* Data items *
--- --- ---

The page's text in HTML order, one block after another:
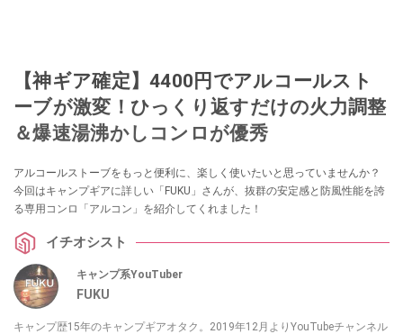
【神ギア確定】4400円でアルコールスト
ーブが激変！ひっくり返すだけの火力調整
＆爆速湯沸かしコンロが優秀
アルコールストーブをもっと便利に、楽しく使いたいと思っていませんか？
今回はキャンプギアに詳しい「FUKU」さんが、抜群の安定感と防風性能を誇
る専用コンロ「アルコン」を紹介してくれました！
イチオシスト
キャンプ系YouTuber
FUKU
キャンプ歴15年のキャンプギアオタク。2019年12月よりYouTubeチャンネル
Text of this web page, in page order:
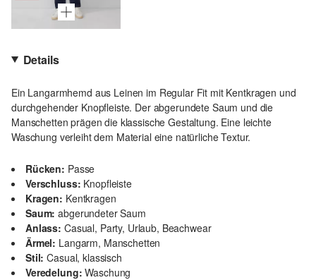
Details
Ein Langarmhemd aus Leinen im Regular Fit mit Kentkragen und
durchgehender Knopfleiste. Der abgerundete Saum und die
Manschetten prägen die klassische Gestaltung. Eine leichte
Waschung verleiht dem Material eine natürliche Textur.
Rücken: Passe
Verschluss: Knopfleiste
Kragen: Kentkragen
Saum: abgerundeter Saum
Anlass: Casual, Party, Urlaub, Beachwear
Ärmel: Langarm, Manschetten
Stil: Casual, klassisch
Veredelung: Waschung
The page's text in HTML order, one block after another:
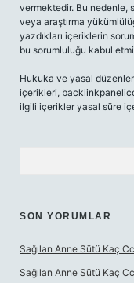
vermektedir. Bu nedenle,
veya araştırma
yazdıkları içeriklerin
bu sorumluluğu kabul
Hukuka ve yasal
içerikleri,
ilgili içerikler yasal süre
SON YORUMLAR
Sağılan Anne Sütü Kaç
Sağılan Anne Sütü Kaç
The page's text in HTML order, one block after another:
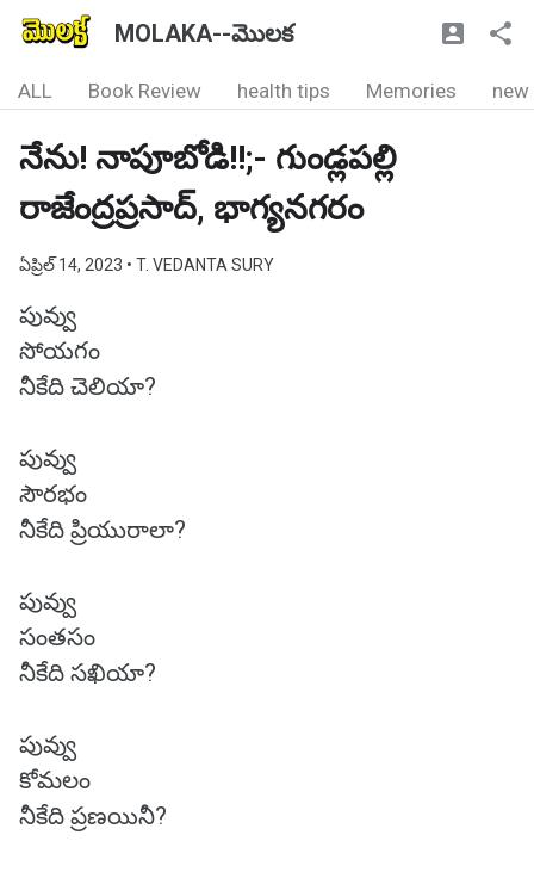
MOLAKA--మొలక
ALL Book Review health tips Memories new
నేను! నాపూబోడి!!;- గుండ్లపల్లి
రాజేంద్రప్రసాద్, భాగ్యనగరం
ఏప్రిల్ 14, 2023 • T. VEDANTA SURY
పువ్వు
సోయగం
నీకేది చెలియా?
పువ్వు
సౌరభం
నీకేది ప్రియురాలా?
పువ్వు
సంతసం
నీకేది సఖియా?
పువ్వు
కోమలం
నీకేది ప్రణయినీ?
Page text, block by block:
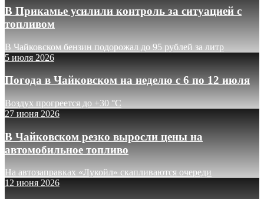
В Прикамье усилили контроль за ситуацией с
топливом
В Чайковском бензин подорожал до 95 рублей за литр
5 июля 2026
Погода в Чайковском на неделю с 6 по 12 июля
Воздух прогреется до +30 °C
27 июня 2026
В Чайковском резко выросли цены на
автомобильное топливо
На автозаправках «Лукойл» скапливаются очереди
12 июня 2026
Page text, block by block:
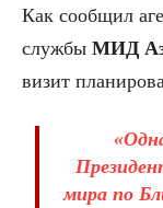
Как сообщил
службы МИД
визит
мира по
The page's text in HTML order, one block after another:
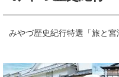
みやづ歴史紀行特選「旅と宮

--- --- ---

* TASK TO COMPLETE *
From the entries above, pull out each line that includes "yasal".

* REPLY TO THE EXERCISE *
Hukuka ve yasal
ilgili içerikler yasal süre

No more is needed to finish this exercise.